Proteomics has been extensively used for the study of liver physiology and pathology, and these studies have led to the proposal of a wide panel of protein biomarkers for the diagnostics and follow-up of different liver diseases, including hepatocellular carcinoma [57]. Proteomic analysis of the serum of HCC patients has allowed the identification of HCC hallmarks like a C-terminal fragment of complement C3 protein and isoform of APOA1 [58]. Furthermore, serum levels of cytokeratin 19 fragment CYFRA21-1 have been associated with metastasis and aggressiveness of HCC [59]. The liver is an organ with high metabolic activity, and alterations of the hepatocyte metabolism parallels the progression of the chronic liver disease up to the onset of HCC. Upon tumoral transformation, the energy production in hepatocytes switches from mitochondrial oxidative phosphorylation to anaerobic glycolysis, a phenomenon known as Warburg effect [60]. This metabolic reprograming helps the tumoral cell to use a more versatile source of nutrients to produce energy and to promote cell growth and proliferation [61]. Beyond the Warburg effect, metabolic reprogramming affects to additional interconnected pathways such as one-carbon metabolism (OCM) cycle, essential to maintain hepatocytes in a quiescent and differentiated state. OCM has a specific configuration in the liver and must be regulated in oncogenesis to cope with the tumoral cell requirements of one-carbon units for nucleotide synthesis for cell division and for methylation reactions, among others [62].

3. One-Carbon Metabolism

One-carbon metabolism (Figure 3) is a metabolic pathway that recycles one carbon units across methionine and folate cycles. This activity is essential for the processing of amino acids, glucose, and vitamins as well as for the biosynthesis of macromolecules (lipids, nucleotides, and proteins), for the maintenance of redox homeostasis and for the balance of the methylation reactions [63,64], which makes OCM the bridge between intermediate metabolism and epigenetic regulation [65]. OCM reactions occur in several subcellular compartments [66], and some of the participant enzymes are distributed across different cellular organelles. For instance, serine hydroxymethyltransferase (SHMT) isoforms 1 and 2 catalyze the transference reaction of the beta carbon from serine to THF to produce glycine and 5,10 methylene THF in the cytosol and in the mitochondria respectively [67].
Diverse biomolecules such as vitamins (folate), amino acids (methionine or serine), or intermediate products from glucose metabolism like 3-Phosphoglyceric acid (3PG) feed the one-carbon metabolism cycle [68]. On the other side, the by-products of OCM are essential for a wide variety of cellular processes. As an example, tetrahydrofolate (THF) is synthetized from folate in a reaction mediated by the dihydrofolate reductase enzyme (DHFR). THF is then used for the formation of 5,10 methylenetetrahydrofolate (5,10 CH2-THF) that is subsequently transformed in 10 formyl-tetrahydrofolate by the dehydrogenation mediated by methylenetetrahydrofolate dehydrogenase (MTHFD). Interestingly, 10 formyl-tetrahydrofolate is a precursor for purine synthesis, which is essential [69] for cell growth and proliferation, and in fact, it has been largely recognized as a target for cancer therapy. Accordingly, antifolates are one of the first anticancer drugs described and were synthetized as early as in 1947, proving its effect in remission of child leukaemia [69]. 5,10 CH2-THF can also act as substrate of the methylenetetrahydrofolate reductase to produce methyltetrahydrofolate (5-CH3–THF) that serves as methyl group donor to recycle back homocysteine to methionine in a reaction catalyzed by methionine synthase (MS).

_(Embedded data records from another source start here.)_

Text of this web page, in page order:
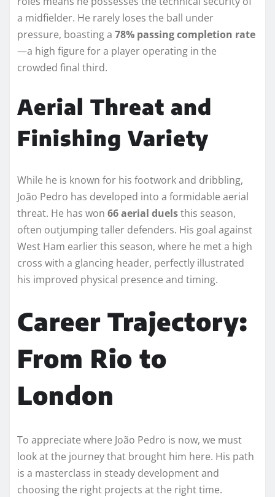
a midfielder. He rarely loses the ball under
pressure, boasting a 78% passing completion rate
—a high figure for a player operating in the
crowded final third.
Aerial Threat and
Finishing Variety
While he is known for his footwork and dribbling,
João Pedro has developed into a formidable aerial
threat. He has won 66 aerial duelsthis season,
often outjumping taller defenders. His goal against
West Ham earlier this season, where he met a high
cross with a glancing header, perfectly illustrated
his improved physical presence and timing.
Career Trajectory:
From Rio to
London
To appreciate where João Pedro is now, we must
look at the journey that brought him here. His path
is a masterclass in steady development and
choosing the right projects at the right time.
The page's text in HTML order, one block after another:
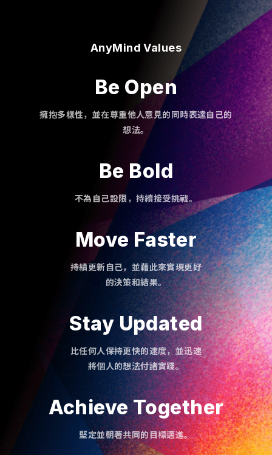
AnyMind Values
Be Open
擁抱多樣性，並在尊重他人意見的同時表達自己的
想法。
Be Bold
不為自己設限，持續接受挑戰。
Move Faster
持績更新自己，並藉此來實現更好
的決策和結果。
Stay Updated
比任何人保持更快的速度，並迅速
將個人的想法付諸實踐。
Achieve Together
堅定並朝著共同的目標邁進。
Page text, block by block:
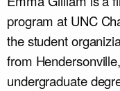
program at UNC
the student
from
undergraduate
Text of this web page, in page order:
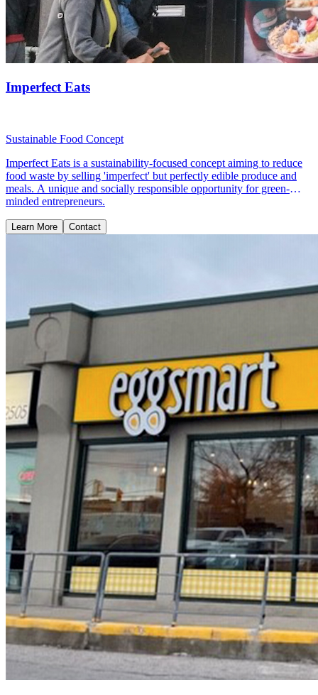
Imperfect Eats
Sustainable Food Concept
Imperfect Eats is a sustainability-focused concept aiming to reduce
food waste by selling 'imperfect' but perfectly edible produce and
meals. A unique and socially responsible opportunity for green-
minded entrepreneurs.
Learn More Contact
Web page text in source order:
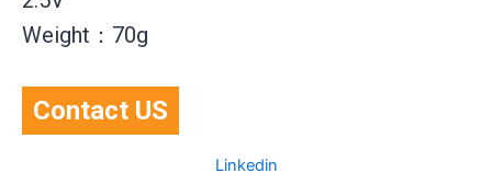
Weight：70g
Contact US
Linkedin
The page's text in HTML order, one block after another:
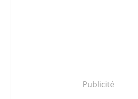
Publicité
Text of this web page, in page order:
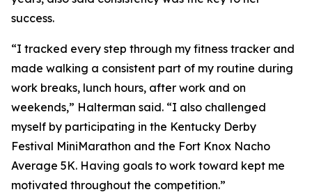
success.
“I tracked every step through my fitness tracker and
made walking a consistent part of my routine during
work breaks, lunch hours, after work and on
weekends,” Halterman said. “I also challenged
myself by participating in the Kentucky Derby
Festival MiniMarathon and the Fort Knox Nacho
Average 5K. Having goals to work toward kept me
motivated throughout the competition.”
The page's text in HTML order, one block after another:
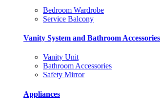
Bedroom Wardrobe
Service Balcony
Vanity System and Bathroom Accessories
Vanity Unit
Bathroom Accessories
Safety Mirror
Appliances
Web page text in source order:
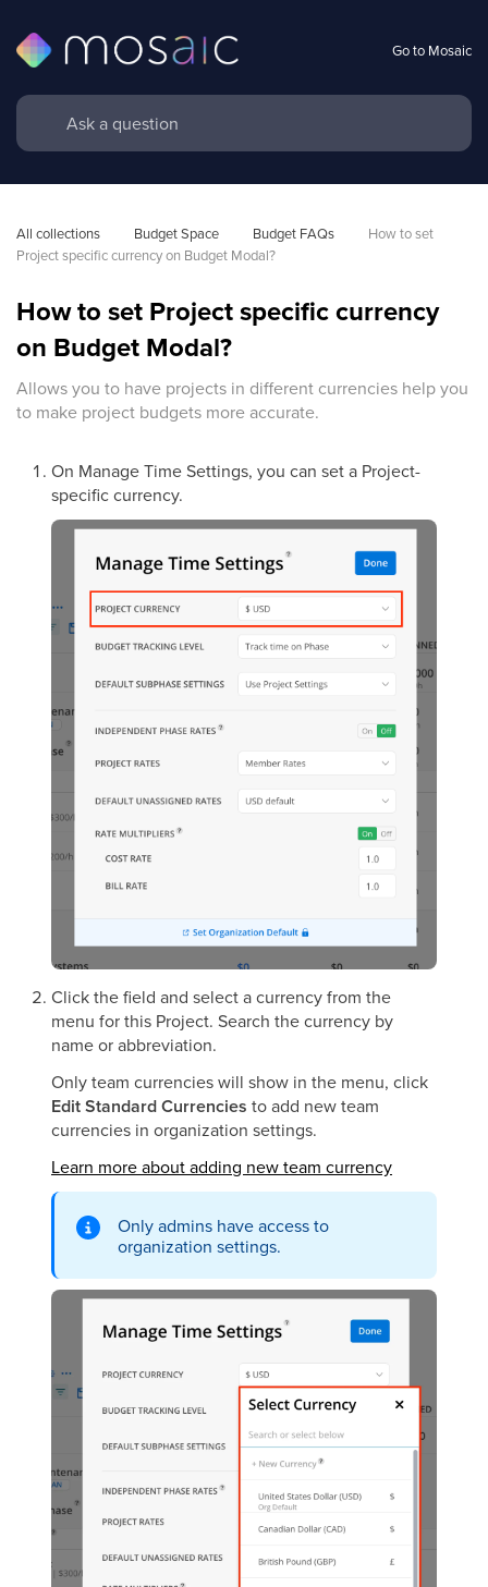
Go to Mosaic
All collections Budget Space Budget FAQs
How to set
Project specific currency on Budget Modal?
How to set Project specific currency
on Budget Modal?
Allows you to have projects in different currencies help you
to make project budgets more accurate.
On Manage Time Settings, you can set a Project-
specific currency.
Click the field and select a currency from the
menu for this Project. Search the currency by
name or abbreviation.
Only team currencies will show in the menu, click
Edit Standard Currencies to add new team
currencies in organization settings.
Learn more about adding new team currency
Only admins have access to
organization settings.

Methionine and ATP are used to produce S-adenosylmethionine (SAM) in a reaction catalyzed by methionine adenosyl transferases (MAT). There are different MAT isoforms, which are products of different genes, being MAT1A specific of the adult liver while MAT2A is ubiquitously expressed in other tissues as well as in fetal liver [70]. In the next step of the methionine cycle, glycine N-methyl transferase catalyzes the transference of the methyl group of SAM to glycine to produce sarcosine and S-adenosylhomocysteine (SAH), that can be further metabolized to homocysteine by the adenosylhomocysteinase. Homocysteine is involved in the maintenance of the redox balance of the cell through the trans-sulphuration pathway, leading to the production of glutathione. First, cystathionine β synthase (CBS) catalyzes the production of cystathionine from homocysteine, which is then metabolized into cysteine that can be used for protein synthesis or to produce glutathione, which is the main reducing agent in hepatocytes [71]. In humans, the deficiency of CBS induces impaired cognitive development, Marfan’s syndrome-like connective tissue, vascular and renal defects, thrombosis, and abnormalities like hepatic fat accumulation, and increased size of the liver [72]. Moreover, accumulation of homocysteine is a recognized risk factor for cardiovascular diseases [73] as well as for spina bifida in newborns [74].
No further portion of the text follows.